AWS Compute Optimizer recommends optimal AWS resources for your workloads to reduce costs and improve performance by using machine learning to analyze historical utilization metrics. Compute Optimizer is available to you at no additional charge
The best part about CO is it not only recommends instance types but also visualize a what-if scenario. This helps you understand how the recommended instance would have performed on the recommended instance type.
Apart from AWS CO suggestions, you can also consider optimizing on cheaper instance alternatives such as the AWS Graviton instances. If the workload can be run on ARM then you can get more performance at a cheaper monthly price.
If you're running EKS or ECS, you've got a control plane that is orchestrating the data plane. With EKS, you pay $0.10 per hour for each Amazon EKS cluster that you create. You can use a single Amazon EKS cluster to run multiple applications by taking advantage of Kubernetes namespaces and IAM security policies.
Hence, it's a good idea to analyse all your clusters and consolidate them into one or few as your architecture permits. Maybe reduce that by a couple different teams or even application types if you have a lot of applications that are say machine learning jobs or web applications you can break those down into different types of clusters that use different types of compute in each cluster that's optimized for those workloads. The larger the clusters, the more you can share some resources and bin pack things onto ec2 instances.
If you architecture is fault tolerant and can restart failed processed or jobs, you can try to move away from on-demand instances to spot instances. This has helped us personally shave off almost 60% of our primary costs. To ensure fault tolerance via uptime, we have a hybrid approach of 20% on-demand and 80% spot instances.
Your SLAs need to be met while you're optimizing. To react within your SLA, you must enable alerts and healthchecks where auto scaling does not help. Using AWS Cloudwatch and others, you should create a notification system to handle failures and spikes.
- Auto scaling
- AWS Compute Optimizer
Monitoring for both, cost analysis and performance variance is essential. For cost, you have two options, Cost Explorer and Usage Reports. Cost explorer is more realtime and gives you an insight on your current spend whereas with CUR (Cost and Usage Reports), the current month’s billing data will be delivered to an Amazon S3 bucket that you designate during set-up. You can receive hourly, daily or monthly reports that break out your costs by product or resource and by tags that you define yourself. AWS updates the report in your bucket at least once per day. After setting up a Cost and Usage Report, you will receive the current month’s billing data and daily updates in the same Amazon S3 bucket.
You can read an in-depth article on AWS Cost Allocation Tags and Cost Reduction
You should set alerts on your spend which will automatically alert your predicted costs are exceeded.
- Cost Explorer
- Usage Reports
- AWS Cloudwatch
Once your optimization efforts have yielded results, it is time to make them the norm and perform hygenic actions.
First off, after a cycle of activities (quarter, product release, Black Friday sale), clear your unused resources.
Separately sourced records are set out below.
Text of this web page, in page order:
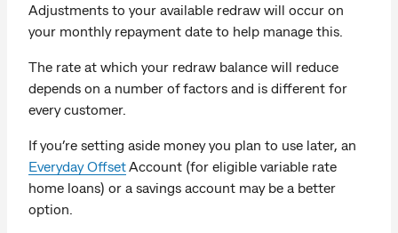
Adjustments to your available redraw will occur on
your monthly repayment date to help manage this.
The rate at which your redraw balance will reduce
depends on a number of factors and is different for
every customer.
If you’re setting aside money you plan to use later, an
Everyday OffsetAccount (for eligible variable rate
home loans) or a savings account may be a better
option.
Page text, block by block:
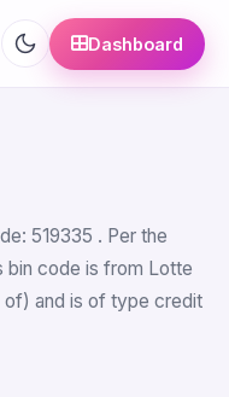
Dashboard
519335 . Per the
bin code is from Lotte
of) and is of type credit
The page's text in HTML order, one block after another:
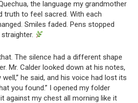
the language my grandmother
truth to feel sacred. With each
Smiles faded. Pens stopped
The silence had a different shape
Mr. Calder looked down at his notes,
he said, and his voice had lost its
you found.” I opened my folder
against my chest all morning like it
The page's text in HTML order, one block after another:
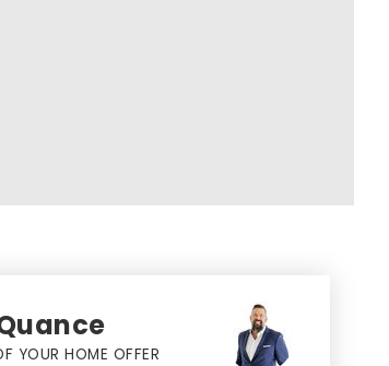
YOUR HOME OFFER
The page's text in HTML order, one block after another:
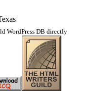
WordPress DB directly
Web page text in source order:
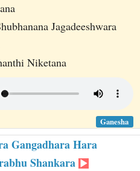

Identify them by running reports or checking usage, such as ALBs with no target groups, unused EIPs, very old snapshots, S3 buckets that have no new objects being added, unmounted EBS volumes, etc. Remove unhealthy or unused instances that may be up due to target capacity in Spot Requests.
Standardize the clusters and ensure new services are launched within the same clusters. Use AWS CDK or Cloudformation to provide templates to developers.
- Cloud Formation
- AWS CDK
- AWS Cloudwatch
Finance folks that look at the bill once and pay it do not understand the business value of each line item. It is up to the developers to understand the workloads and the compute environment to continously optimize and reduce costs.
Hope you enjoyed reading the article.